Materials and methods: We have analyzed the expression of p16INK4a in bone marrow mononuclear cells or CD34(+) cells from 53 patients with MDS, 12 acute myeloid leukemia (AML), and 11 healthy controls. Additionally, We have assessed quantitatively senescence-associated beta-galactosidase (SA-beta-gal) staining on bone marrow mononuclear cells from MDS and AML patients, HL60 and SHI-1 leukemia cell lines, and healthy control cells.
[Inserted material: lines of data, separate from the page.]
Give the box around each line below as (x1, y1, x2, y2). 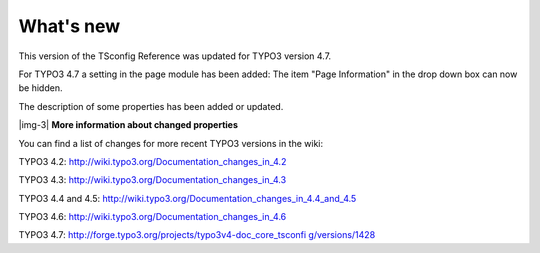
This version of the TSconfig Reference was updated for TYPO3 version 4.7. (18, 50, 332, 62)
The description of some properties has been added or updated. (18, 100, 284, 112)
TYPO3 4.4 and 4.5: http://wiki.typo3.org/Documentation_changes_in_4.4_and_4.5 (18, 192, 357, 204)
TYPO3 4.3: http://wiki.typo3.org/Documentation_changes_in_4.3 (18, 174, 287, 186)
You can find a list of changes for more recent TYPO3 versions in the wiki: (18, 137, 324, 149)
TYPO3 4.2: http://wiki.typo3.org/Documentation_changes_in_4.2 (18, 155, 287, 167)
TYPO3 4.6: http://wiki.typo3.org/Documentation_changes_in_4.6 (18, 211, 287, 223)
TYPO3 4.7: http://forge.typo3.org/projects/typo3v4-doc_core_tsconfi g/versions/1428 (18, 229, 376, 241)

Results: An upregulated expression of senescence-associated molecular marker p16INK4a was found in MDS compared with healthy controls, while a lower expression of p16INK4a was observed in AML compared with healthy controls. International Prognostic Scoring System score was negatively correlated with the percentage of p16INK4a-positive cells. The SA-beta-gal activity measured by mean percentage of positive cells was significantly higher in MDS cases when compared with controls. Meanwhile, percentage of SA-beta-gal-positive cells was also remarkably higher in dysplastic cells of MDS when compared to nondysplastic cells from MDS.
Conclusions: These results of our present study suggested an accelerated cellular senescence occurred in MDS, and the cellular senescence may be involved in the progression and prognosis of MDS.